Prominent Patent Pooler Facing Department of Justice Inquiry?


It was only a matter of time before patent shops, patent poolers, patent holding companies faced antitrust scrutiny, though it’s difficult to assess why MPEG-LA executives should be losing any sleep this early in the game.

MPEG-LA collects patents in the video sharing space and licenses those patents back to Apple, Microsoft, Adobe, etc. It is reported that pool contains some 200 patents. With YouTube and Android, Google is a major player in video sharing, and they want to avoid the MPEG-LA toll booth. The key royalty-burdened software is H.264. Google has an alternative, VP8, which they feel is royalty free. Last year Google overspent (we thought) on a company called On2 ($150M, which is what happens to IP value when there is a strategic buyer), but it turns out that company claimed it had patent-free video sharing software, subsequently named WebM by Google, and offered up to the Open Source community for development. (Google needs developers to embrace this technology, because now it simply doesn’t measure up quality-wise to the H.264 standard, use of which, again, triggers a royalty to guess who.)
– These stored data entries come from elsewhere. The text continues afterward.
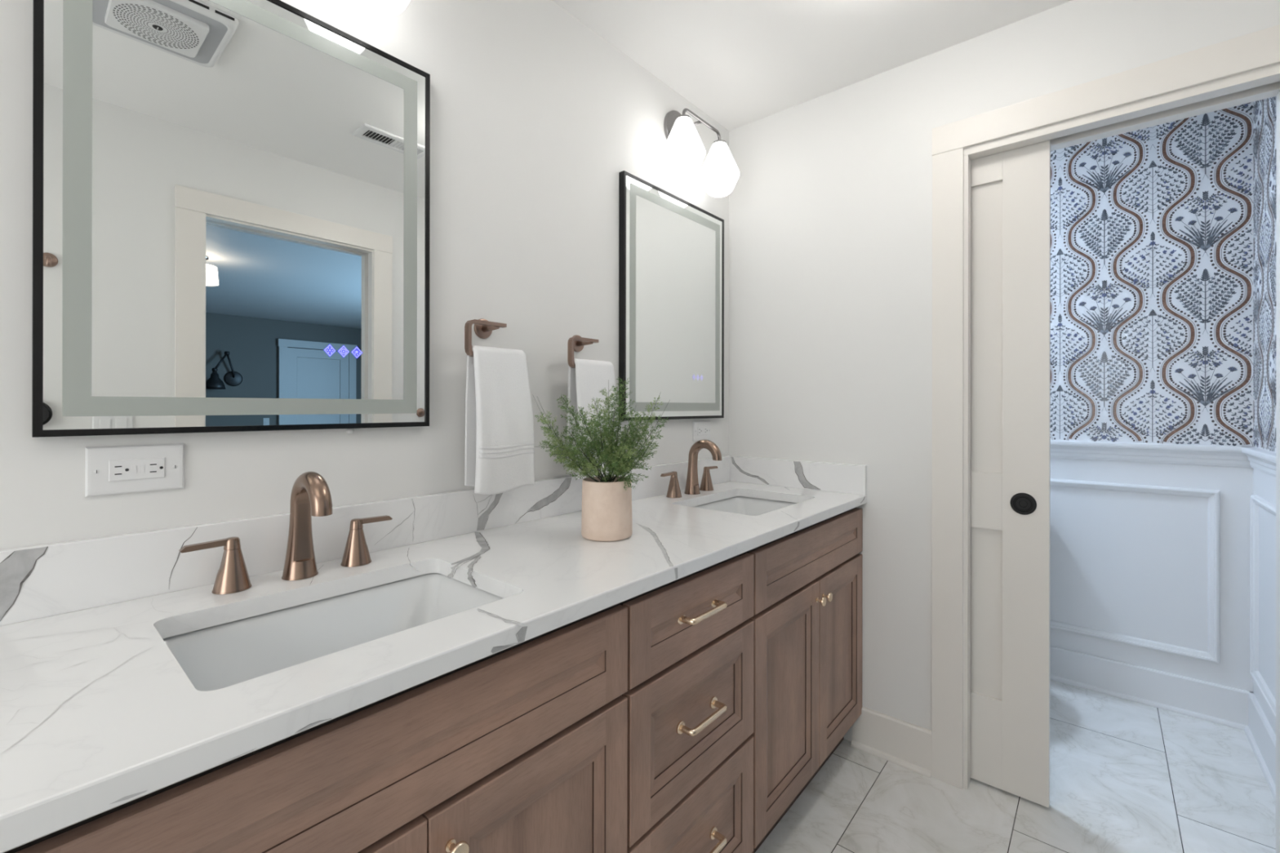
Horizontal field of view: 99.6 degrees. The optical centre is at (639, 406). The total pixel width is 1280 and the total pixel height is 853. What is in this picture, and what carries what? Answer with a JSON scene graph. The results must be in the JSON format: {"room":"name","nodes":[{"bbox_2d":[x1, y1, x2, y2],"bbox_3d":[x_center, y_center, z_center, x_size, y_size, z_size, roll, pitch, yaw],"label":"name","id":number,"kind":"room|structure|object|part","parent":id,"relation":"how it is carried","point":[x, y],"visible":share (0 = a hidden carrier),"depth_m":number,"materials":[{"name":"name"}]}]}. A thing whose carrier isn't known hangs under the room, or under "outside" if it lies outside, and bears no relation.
{"room":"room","nodes":[
{"label":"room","id":0,"kind":"room"},
{"bbox_2d":[0,0,728,550],"bbox_3d":[-0.851,0.021,0.982,0.100,2.440,3.685,0,0,41],"label":"wall","id":1,"kind":"structure","parent":0,"point":[536,117],"depth_m":1.38,"materials":[{"name":"white paint"}]},
{"bbox_2d":[84,443,184,497],"bbox_3d":[-0.843,0.105,0.907,0.009,0.079,0.122,0,0,41],"label":"wall outlet","id":2,"kind":"object","parent":1,"relation":"attached to","point":[119,469],"visible":1,"depth_m":0.90,"materials":[{"name":"white plastic"}]},
{"bbox_2d":[107,457,165,481],"bbox_3d":[-0.841,0.105,0.905,0.003,0.036,0.071,0,0,41],"label":"receptacle","id":3,"kind":"object","parent":2,"relation":"attached to","point":[119,468],"depth_m":0.90,"materials":[{"name":"white plastic"}]},
{"bbox_2d":[31,0,430,437],"bbox_3d":[-0.710,-0.370,1.050,0.023,0.833,0.625,0,0,41],"label":"wall mirror","id":4,"kind":"object","parent":1,"relation":"attached to","point":[231,198],"visible":1,"depth_m":0.98,"materials":[{"name":"black mirror"}]},
{"bbox_2d":[346,428,353,434],"bbox_3d":[-0.623,0.053,1.162,0.012,0.013,0.013,0,0,41],"label":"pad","id":5,"kind":"object","parent":1,"relation":"attached to","point":[348,431],"visible":0.96,"depth_m":1.16,"materials":[{"name":"white plastic"}]},
{"bbox_2d":[0,456,730,626],"bbox_3d":[-0.293,0.267,1.540,0.020,0.108,2.070,0,0,41],"label":"backsplash","id":6,"kind":"structure","parent":1,"relation":"attached to","point":[47,580],"depth_m":1.01,"materials":[{"name":"white stone"}]},
{"bbox_2d":[355,0,410,17],"bbox_3d":[-0.621,-0.961,1.018,0.199,0.310,0.384,0,0,41],"label":"wall light","id":7,"kind":"object","parent":1,"relation":"attached to","point":[386,8],"visible":1,"depth_m":1.10,"materials":[{"name":"white glass"}]},
{"bbox_2d":[618,170,724,420],"bbox_3d":[0.141,-0.368,2.044,0.023,0.833,0.625,0,0,41],"label":"wall mirror","id":8,"kind":"object","parent":1,"relation":"attached to","point":[671,249],"visible":0.98,"depth_m":1.99,"materials":[{"name":"black mirror"}]},
{"bbox_2d":[662,107,739,197],"bbox_3d":[0.210,-0.959,1.989,0.199,0.310,0.384,0,0,41],"label":"wall light","id":9,"kind":"object","parent":1,"relation":"attached to","point":[683,152],"visible":1,"depth_m":1.95,"materials":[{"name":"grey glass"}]},
{"bbox_3d":[0.152,-0.903,1.886,0.153,0.197,0.153,0,0,41],"label":"lamp shade","id":10,"kind":"part","parent":9,"relation":"part of","materials":[{"name":"white glass"}]},
{"bbox_3d":[0.188,-1.026,2.008,0.116,0.042,0.242,0,0,41],"label":"arm","id":11,"kind":"part","parent":9,"relation":"part of","materials":[{"name":"grey metal"}]},
{"bbox_3d":[0.303,-0.902,2.062,0.153,0.197,0.153,0,0,41],"label":"lamp shade","id":12,"kind":"part","parent":9,"relation":"part of","materials":[{"name":"white glass"}]},
{"bbox_2d":[692,420,710,441],"bbox_3d":[0.251,0.100,2.184,0.009,0.079,0.122,0,0,41],"label":"wall outlet","id":13,"kind":"object","parent":1,"relation":"attached to","point":[700,429],"visible":1,"depth_m":2.17,"materials":[{"name":"white plastic"}]},
{"bbox_2d":[697,426,707,435],"bbox_3d":[0.254,0.100,2.182,0.003,0.036,0.071,0,0,41],"label":"receptacle","id":14,"kind":"object","parent":13,"relation":"attached to","point":[701,430],"depth_m":2.18,"materials":[{"name":"white plastic"}]},
{"bbox_2d":[464,318,506,356],"bbox_3d":[-0.388,-0.175,1.388,0.074,0.108,0.164,0,0,41],"label":"towel ring","id":15,"kind":"object","parent":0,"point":[483,328],"visible":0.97,"depth_m":1.34,"materials":[{"name":"brown metal"}]},
{"bbox_3d":[-0.384,-0.203,1.392,0.059,0.020,0.019,0,0,41],"label":"post","id":16,"kind":"part","parent":15,"relation":"part of","materials":[{"name":"brown metal"}]},
{"bbox_2d":[464,345,534,494],"bbox_3d":[-0.352,0.035,1.377,0.069,0.367,0.179,0,0,41],"label":"hand towel","id":17,"kind":"object","parent":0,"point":[500,452],"visible":1,"depth_m":1.34,"materials":[{"name":"white fabric"}]},
{"bbox_2d":[567,334,598,368],"bbox_3d":[-0.171,-0.165,1.641,0.074,0.108,0.164,0,0,41],"label":"towel ring","id":18,"kind":"object","parent":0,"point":[576,343],"visible":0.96,"depth_m":1.58,"materials":[{"name":"brown metal"}]},
{"bbox_3d":[-0.168,-0.194,1.645,0.059,0.020,0.019,0,0,41],"label":"post","id":19,"kind":"part","parent":18,"relation":"part of","materials":[{"name":"brown metal"}]},
{"bbox_2d":[566,358,618,479],"bbox_3d":[-0.134,0.041,1.629,0.070,0.360,0.179,0,0,41],"label":"hand towel","id":20,"kind":"object","parent":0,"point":[588,378],"visible":0.51,"depth_m":1.58,"materials":[{"name":"white fabric"}]},
{"bbox_2d":[581,475,631,541],"bbox_3d":[-0.082,0.251,1.336,0.125,0.140,0.125,0,0,41],"label":"pot","id":21,"kind":"object","parent":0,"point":[606,500],"depth_m":1.28,"materials":[{"name":"beige ceramic"}]},
{"bbox_2d":[552,0,1071,130],"bbox_3d":[0.210,-1.237,0.789,1.960,0.080,4.968,0,0,41],"label":"ceiling","id":22,"kind":"structure","parent":0,"point":[740,63],"depth_m":1.75,"materials":[{"name":"white paint"}]},
{"bbox_2d":[728,0,1279,742],"bbox_3d":[1.112,0.025,1.813,1.800,2.440,0.130,0,0,41],"label":"wall","id":23,"kind":"structure","parent":0,"point":[830,201],"depth_m":1.95,"materials":[{"name":"white paint"}]},
{"bbox_2d":[850,706,931,777],"bbox_3d":[0.882,1.172,1.905,0.264,0.146,0.026,0,0,41],"label":"baseboard","id":24,"kind":"structure","parent":23,"relation":"attached to","point":[908,745],"depth_m":1.89,"materials":[{"name":"white paint"}]},
{"bbox_2d":[970,139,1050,808],"bbox_3d":[0.999,0.203,1.905,0.710,2.064,0.040,0,0,41],"label":"door","id":25,"kind":"structure","parent":23,"relation":"in","point":[1011,189],"depth_m":1.73,"materials":[{"name":"white paint"}]},
{"bbox_3d":[1.208,0.308,1.703,0.069,0.069,0.005,0,0,41],"label":"flush pull","id":26,"kind":"part","parent":25,"relation":"part of","materials":[{"name":"black metal"}]},
{"bbox_2d":[931,24,1279,789],"bbox_3d":[1.317,0.157,1.538,0.876,2.177,0.020,0,0,41],"label":"trim","id":27,"kind":"structure","parent":23,"relation":"attached to","point":[1257,50],"depth_m":1.77,"materials":[{"name":"white paint"}]},
{"bbox_2d":[963,63,1279,852],"bbox_3d":[1.365,0.197,1.594,0.732,2.098,0.143,0,0,41],"label":"trim","id":28,"kind":"structure","parent":23,"relation":"attached to","point":[1262,83],"depth_m":1.53,"materials":[{"name":"white paint"}]},
{"bbox_2d":[755,679,1275,852],"bbox_3d":[0.206,1.283,0.787,1.960,0.080,4.968,0,0,41],"label":"floor","id":29,"kind":"structure","parent":0,"point":[1126,776],"depth_m":1.70,"materials":[{"name":"tile"}]},
{"bbox_2d":[4,603,627,852],"bbox_3d":[-0.481,0.798,0.880,0.593,0.888,0.781,0,0,41],"label":"base cabinet","id":30,"kind":"object","parent":29,"relation":"on","point":[521,748],"visible":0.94,"depth_m":0.72,"materials":[{"name":"brown wood"}]},
{"bbox_3d":[-0.409,0.828,0.563,0.020,0.579,0.386,0,0,41],"label":"door","id":31,"kind":"part","parent":30,"relation":"part of","materials":[{"name":"brown wood"}]},
{"bbox_2d":[0,455,866,852],"bbox_3d":[-0.065,0.283,1.365,0.595,0.138,2.101,0,0,41],"label":"countertop","id":32,"kind":"structure","parent":30,"relation":"on","point":[98,713],"depth_m":0.84,"materials":[{"name":"white stone"}]},
{"bbox_2d":[178,471,392,594],"bbox_3d":[-0.607,0.219,0.991,0.158,0.200,0.349,0,0,41],"label":"faucet","id":33,"kind":"object","parent":32,"relation":"on","point":[310,495],"visible":1,"depth_m":1.00,"materials":[{"name":"brown metal"}]},
{"bbox_3d":[-0.732,0.239,0.923,0.024,0.019,0.083,0,0,41],"label":"lever","id":34,"kind":"part","parent":33,"relation":"part of","materials":[{"name":"brown metal"}]},
{"bbox_3d":[-0.713,0.284,0.945,0.056,0.070,0.056,0,0,41],"label":"handle","id":35,"kind":"part","parent":33,"relation":"part of","materials":[{"name":"brown metal"}]},
{"bbox_3d":[-0.605,0.219,0.989,0.154,0.200,0.059,0,0,41],"label":"spout","id":36,"kind":"part","parent":33,"relation":"part of","materials":[{"name":"brown metal"}]},
{"bbox_3d":[-0.578,0.284,1.102,0.056,0.070,0.056,0,0,41],"label":"handle","id":37,"kind":"part","parent":33,"relation":"part of","materials":[{"name":"brown metal"}]},
{"bbox_3d":[-0.559,0.240,1.125,0.024,0.019,0.083,0,0,41],"label":"lever","id":38,"kind":"part","parent":33,"relation":"part of","materials":[{"name":"brown metal"}]},
{"bbox_2d":[163,573,502,691],"bbox_3d":[-0.460,0.421,0.871,0.352,0.140,0.486,0,0,41],"label":"sink","id":39,"kind":"object","parent":32,"relation":"in","point":[223,655],"visible":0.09,"depth_m":0.96,"materials":[{"name":"white ceramic"}]},
{"bbox_2d":[532,373,668,541],"bbox_3d":[-0.091,0.111,1.331,0.303,0.418,0.240,0,0,-29],"label":"potted fern","id":40,"kind":"object","parent":32,"relation":"on","point":[606,500],"visible":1,"depth_m":1.30,"materials":[{"name":"green plant"}]},
{"bbox_2d":[660,440,721,497],"bbox_3d":[0.227,0.221,1.964,0.158,0.200,0.349,0,0,41],"label":"faucet","id":41,"kind":"object","parent":32,"relation":"on","point":[692,487],"visible":1,"depth_m":1.97,"materials":[{"name":"brown metal"}]},
{"bbox_3d":[0.102,0.241,1.897,0.024,0.019,0.083,0,0,41],"label":"lever","id":42,"kind":"part","parent":41,"relation":"part of","materials":[{"name":"brown metal"}]},
{"bbox_3d":[0.121,0.286,1.919,0.056,0.070,0.056,0,0,41],"label":"handle","id":43,"kind":"part","parent":41,"relation":"part of","materials":[{"name":"brown metal"}]},
{"bbox_3d":[0.229,0.221,1.963,0.154,0.200,0.059,0,0,41],"label":"spout","id":44,"kind":"part","parent":41,"relation":"part of","materials":[{"name":"brown metal"}]},
{"bbox_3d":[0.256,0.286,2.076,0.056,0.070,0.056,0,0,41],"label":"handle","id":45,"kind":"part","parent":41,"relation":"part of","materials":[{"name":"brown metal"}]},
{"bbox_3d":[0.275,0.242,2.098,0.024,0.019,0.083,0,0,41],"label":"lever","id":46,"kind":"part","parent":41,"relation":"part of","materials":[{"name":"brown metal"}]},
{"bbox_2d":[694,496,797,515],"bbox_3d":[0.363,0.423,1.852,0.354,0.140,0.481,0,0,41],"label":"sink","id":47,"kind":"object","parent":32,"relation":"in","point":[744,505],"visible":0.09,"depth_m":2.06,"materials":[{"name":"white ceramic"}]},
{"bbox_3d":[-0.245,0.590,0.719,0.026,0.028,0.028,0,0,41],"label":"knob","id":48,"kind":"part","parent":30,"relation":"part of","materials":[{"name":"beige metal"}]},
{"bbox_3d":[-0.156,0.829,0.859,0.020,0.579,0.388,0,0,41],"label":"door","id":49,"kind":"part","parent":30,"relation":"part of","materials":[{"name":"brown wood"}]},
{"bbox_2d":[620,551,754,852],"bbox_3d":[-0.070,0.799,1.358,0.596,0.888,0.476,0,0,41],"label":"base cabinet","id":50,"kind":"object","parent":29,"relation":"on","point":[690,693],"visible":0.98,"depth_m":1.17,"materials":[{"name":"brown wood"}]},
{"bbox_3d":[0.111,0.743,1.203,0.018,0.776,0.476,0,0,41],"label":"frame","id":51,"kind":"part","parent":50,"relation":"part of","materials":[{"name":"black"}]},
{"bbox_3d":[0.128,0.451,1.190,0.020,0.156,0.469,0,0,41],"label":"drawer","id":52,"kind":"part","parent":50,"relation":"part of","materials":[{"name":"brown wood"}]},
{"bbox_3d":[0.127,0.976,1.190,0.020,0.287,0.469,0,0,41],"label":"drawer","id":53,"kind":"part","parent":50,"relation":"part of","materials":[{"name":"brown wood"}]},
{"bbox_3d":[0.140,0.677,1.175,0.039,0.026,0.153,0,0,41],"label":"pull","id":54,"kind":"part","parent":50,"relation":"part of","materials":[{"name":"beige metal"}]},
{"bbox_3d":[0.141,0.447,1.175,0.039,0.026,0.153,0,0,41],"label":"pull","id":55,"kind":"part","parent":50,"relation":"part of","materials":[{"name":"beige metal"}]},
{"bbox_3d":[0.140,0.975,1.175,0.039,0.026,0.153,0,0,41],"label":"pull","id":56,"kind":"part","parent":50,"relation":"part of","materials":[{"name":"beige metal"}]},
{"bbox_2d":[746,506,862,852],"bbox_3d":[0.347,0.800,1.847,0.593,0.888,0.805,0,0,41],"label":"base cabinet","id":57,"kind":"object","parent":29,"relation":"on","point":[807,617],"visible":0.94,"depth_m":1.60,"materials":[{"name":"brown wood"}]},
{"bbox_3d":[0.416,0.830,1.527,0.020,0.579,0.406,0,0,41],"label":"door","id":58,"kind":"part","parent":57,"relation":"part of","materials":[{"name":"brown wood"}]},
{"bbox_3d":[0.529,0.744,1.691,0.018,0.776,0.805,0,0,41],"label":"frame","id":59,"kind":"part","parent":57,"relation":"part of","materials":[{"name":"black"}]},
{"bbox_3d":[0.551,0.594,1.649,0.026,0.028,0.028,0,0,41],"label":"knob","id":60,"kind":"part","parent":57,"relation":"part of","materials":[{"name":"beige metal"}]},
{"bbox_3d":[0.584,0.594,1.687,0.026,0.028,0.028,0,0,41],"label":"knob","id":61,"kind":"part","parent":57,"relation":"part of","materials":[{"name":"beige metal"}]},
{"bbox_3d":[0.678,0.831,1.832,0.020,0.579,0.392,0,0,41],"label":"door","id":62,"kind":"part","parent":57,"relation":"part of","materials":[{"name":"brown wood"}]},
{"bbox_2d":[1049,102,1253,692],"bbox_3d":[1.771,0.027,2.640,1.725,2.440,0.082,0,0,41],"label":"wall","id":63,"kind":"structure","parent":0,"point":[1152,227],"depth_m":2.26,"materials":[{"name":"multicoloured paper"}]},
{"bbox_2d":[1049,478,1220,663],"bbox_3d":[2.003,0.674,2.377,0.751,0.683,0.018,0,0,41],"label":"trim","id":64,"kind":"structure","parent":63,"relation":"attached to","point":[1212,655],"depth_m":2.18,"materials":[{"name":"white paint"}]},
{"bbox_2d":[1049,645,1253,730],"bbox_3d":[1.716,1.174,2.616,1.675,0.146,0.026,0,0,41],"label":"baseboard","id":65,"kind":"structure","parent":63,"relation":"attached to","point":[1228,706],"depth_m":2.25,"materials":[{"name":"white paint"}]},
{"bbox_2d":[1050,440,1253,467],"bbox_3d":[1.714,0.196,2.613,1.674,0.081,0.036,0,0,41],"label":"trim","id":66,"kind":"structure","parent":63,"relation":"attached to","point":[1180,454],"depth_m":2.25,"materials":[{"name":"white paint"}]},
{"bbox_2d":[1253,96,1276,734],"bbox_3d":[2.082,0.027,1.695,0.082,2.440,0.953,0,0,41],"label":"wall","id":67,"kind":"structure","parent":0,"point":[1264,131],"depth_m":1.92,"materials":[{"name":"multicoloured paper"}]},
{"bbox_2d":[1241,446,1275,476],"bbox_3d":[2.038,0.196,1.731,0.036,0.081,0.952,0,0,41],"label":"trim","id":68,"kind":"structure","parent":67,"relation":"attached to","point":[1263,460],"depth_m":1.88,"materials":[{"name":"white paint"}]},
{"bbox_2d":[1244,691,1275,801],"bbox_3d":[2.041,1.174,1.728,0.026,0.146,0.953,0,0,41],"label":"baseboard","id":69,"kind":"structure","parent":67,"relation":"attached to","point":[1261,736],"depth_m":1.89,"materials":[{"name":"white paint"}]},
{"bbox_2d":[1249,494,1275,719],"bbox_3d":[2.064,0.674,1.748,0.018,0.683,0.763,0,0,41],"label":"trim","id":70,"kind":"structure","parent":67,"relation":"attached to","point":[1256,500],"depth_m":2.01,"materials":[{"name":"white paint"}]}
]}
In what is being positioned as “The fight for video on the net” by Fortune, MPEG-LA did not take kindly to this threat to their business model (I am resisting saying Google is On2 something) and is now scouring for patents that WebM may be infringing.  According to the Wall Street Journal, the MPEG-LA activity has attracted the Department of Justice.

It’s not the first antitrust probe against MPEG-LA. In May of 2010, Nero, a global computer software company located in Karlsbad, Germany (here is their suite of products), filed an antitrust suit against MPEG-LA, claiming it monopolistically added “non-essential patents to the MPEG-2 patent pool."

This story is bigger than the “fight for video on the net.” It’s about the very nature of patent pools, the MPEG-LA business model.  MPEG-LA has 8 different patent pools in the video sharing space.

However, patent pools are planned for these industries:

       Molecular Diagnostics

       Chemical

       Consumer Electronics

       eCommerce

       Education

       Energy

       Environment

       Healthcare and Biotechnology

       Manufacturing and Materials

       Transportation and

       Wireless Technology

In effect, MPEG-LA adds value to an owner’s IP.  Much as Copyright Clearing Center managed the IP of many, making each more valuable to the owner by distributing royalty income where likely none would be derived otherwise, MPEG-LA brings resources to managing and protecting IP rights, and strength by packaging individual parts to make a viable whole.  In other words, as work-arounds must be difficult and expensive to engineer when you keep running into another patent, the Gestalt of the model is that the whole is greater than the sum of its parts.

This is not to say the toll-paying is not expensive and intrusive, or that the motives of the patent pool parlayer are all noble. For the valuator and the inventor, there is yet another way to realize the value of IP.